EXERCISE DESCRIPTION
A faithful copy of all the entries is required, with no pictures in it.

INFORMATION
=-=-=-=-=

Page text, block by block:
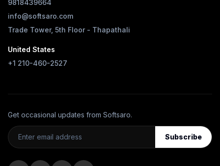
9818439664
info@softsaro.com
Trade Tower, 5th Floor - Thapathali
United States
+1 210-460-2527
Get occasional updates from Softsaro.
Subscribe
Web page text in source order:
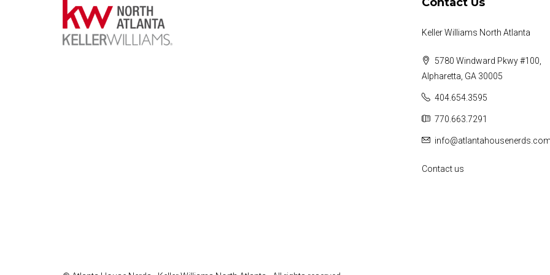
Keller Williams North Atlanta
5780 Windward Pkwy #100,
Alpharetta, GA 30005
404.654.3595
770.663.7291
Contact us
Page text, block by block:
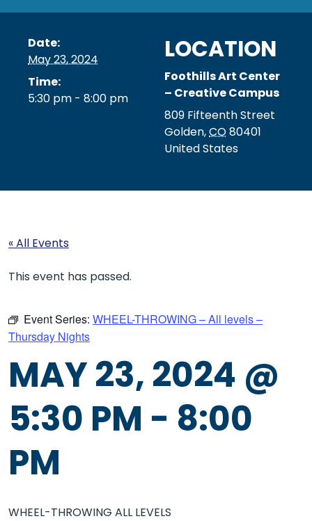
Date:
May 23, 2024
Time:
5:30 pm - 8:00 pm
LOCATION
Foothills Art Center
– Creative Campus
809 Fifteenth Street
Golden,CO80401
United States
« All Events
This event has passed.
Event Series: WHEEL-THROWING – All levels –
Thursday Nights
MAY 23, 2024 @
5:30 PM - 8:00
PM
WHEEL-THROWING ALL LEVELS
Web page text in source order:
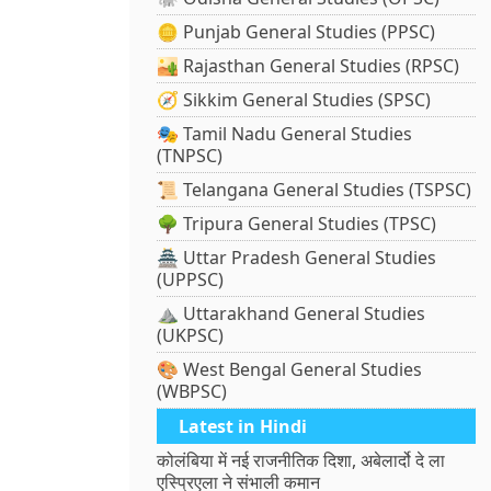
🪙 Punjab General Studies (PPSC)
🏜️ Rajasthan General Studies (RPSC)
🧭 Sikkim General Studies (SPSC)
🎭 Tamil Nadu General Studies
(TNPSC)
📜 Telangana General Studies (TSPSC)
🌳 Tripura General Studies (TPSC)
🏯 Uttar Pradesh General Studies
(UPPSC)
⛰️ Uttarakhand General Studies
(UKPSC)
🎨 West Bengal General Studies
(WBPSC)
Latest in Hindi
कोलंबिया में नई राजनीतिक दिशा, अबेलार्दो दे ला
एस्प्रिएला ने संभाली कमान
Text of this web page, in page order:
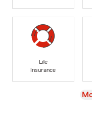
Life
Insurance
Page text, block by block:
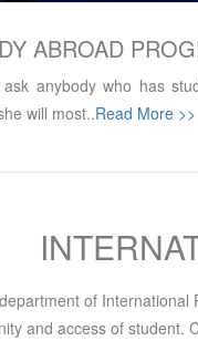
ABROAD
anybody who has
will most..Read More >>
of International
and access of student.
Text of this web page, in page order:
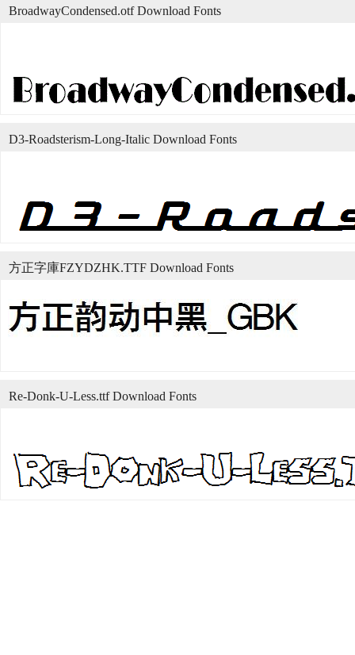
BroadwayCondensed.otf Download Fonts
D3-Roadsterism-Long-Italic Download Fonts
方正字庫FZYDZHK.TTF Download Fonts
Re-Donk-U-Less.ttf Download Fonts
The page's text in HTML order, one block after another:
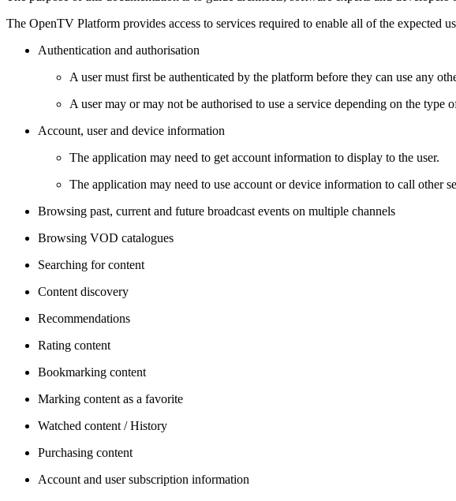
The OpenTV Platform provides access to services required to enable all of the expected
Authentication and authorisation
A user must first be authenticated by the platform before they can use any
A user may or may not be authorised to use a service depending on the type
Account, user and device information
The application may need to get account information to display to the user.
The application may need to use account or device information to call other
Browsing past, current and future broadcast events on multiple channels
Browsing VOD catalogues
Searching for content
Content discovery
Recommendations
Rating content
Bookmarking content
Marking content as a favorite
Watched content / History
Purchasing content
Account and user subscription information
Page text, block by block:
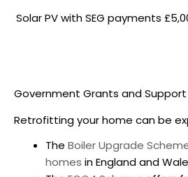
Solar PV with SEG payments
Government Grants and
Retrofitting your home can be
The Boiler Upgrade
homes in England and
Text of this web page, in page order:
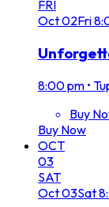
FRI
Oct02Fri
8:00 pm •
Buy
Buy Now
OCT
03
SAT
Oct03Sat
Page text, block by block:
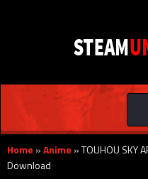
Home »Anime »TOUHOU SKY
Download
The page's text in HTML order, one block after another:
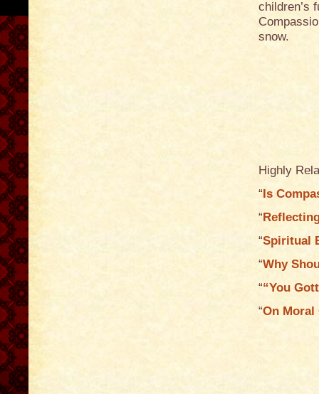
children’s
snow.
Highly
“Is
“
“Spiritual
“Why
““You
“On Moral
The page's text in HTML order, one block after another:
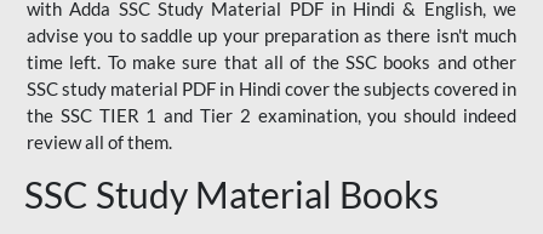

=-=-=-=-=

ANSWER AREA
Page text, block by block:
9818439664
info@softsaro.com
Trade Tower, 5th Floor - Thapathali
United States
+1 210-460-2527
Get occasional updates from Softsaro.
Subscribe
Web page text in source order:
Keller Williams North Atlanta
5780 Windward Pkwy #100,
Alpharetta, GA 30005
404.654.3595
770.663.7291
Contact us
Page text, block by block:
Date:
May 23, 2024
Time:
5:30 pm - 8:00 pm
LOCATION
Foothills Art Center
– Creative Campus
809 Fifteenth Street
Golden,CO80401
United States
« All Events
This event has passed.
Event Series: WHEEL-THROWING – All levels –
Thursday Nights
MAY 23, 2024 @
5:30 PM - 8:00
PM
WHEEL-THROWING ALL LEVELS
Web page text in source order:
🪙 Punjab General Studies (PPSC)
🏜️ Rajasthan General Studies (RPSC)
🧭 Sikkim General Studies (SPSC)
🎭 Tamil Nadu General Studies
(TNPSC)
📜 Telangana General Studies (TSPSC)
🌳 Tripura General Studies (TPSC)
🏯 Uttar Pradesh General Studies
(UPPSC)
⛰️ Uttarakhand General Studies
(UKPSC)
🎨 West Bengal General Studies
(WBPSC)
Latest in Hindi
कोलंबिया में नई राजनीतिक दिशा, अबेलार्दो दे ला
एस्प्रिएला ने संभाली कमान
Text of this web page, in page order:
Life
Insurance
Page text, block by block:
ABROAD
anybody who has
will most..Read More >>
of International
and access of student.
Text of this web page, in page order:
BroadwayCondensed.otf Download Fonts
D3-Roadsterism-Long-Italic Download Fonts
方正字庫FZYDZHK.TTF Download Fonts
Re-Donk-U-Less.ttf Download Fonts
The page's text in HTML order, one block after another:
The OpenTV Platform provides access to services required to enable all of the expected
Authentication and authorisation
A user must first be authenticated by the platform before they can use any
A user may or may not be authorised to use a service depending on the type
Account, user and device information
The application may need to get account information to display to the user.
The application may need to use account or device information to call other
Browsing past, current and future broadcast events on multiple channels
Browsing VOD catalogues
Searching for content
Content discovery
Recommendations
Rating content
Bookmarking content
Marking content as a favorite
Watched content / History
Purchasing content
Account and user subscription information
Page text, block by block:
Solar PV with SEG payments
Government Grants and
Retrofitting your home can be
The Boiler Upgrade
homes in England and
Text of this web page, in page order:
FRI
Oct02Fri
8:00 pm •
Buy
Buy Now
OCT
03
SAT
Oct03Sat
Page text, block by block:
Home »Anime »TOUHOU SKY
Download
The page's text in HTML order, one block after another:
children’s
snow.
Highly
“Is
“
“Spiritual
“Why
““You
“On Moral
The page's text in HTML order, one block after another:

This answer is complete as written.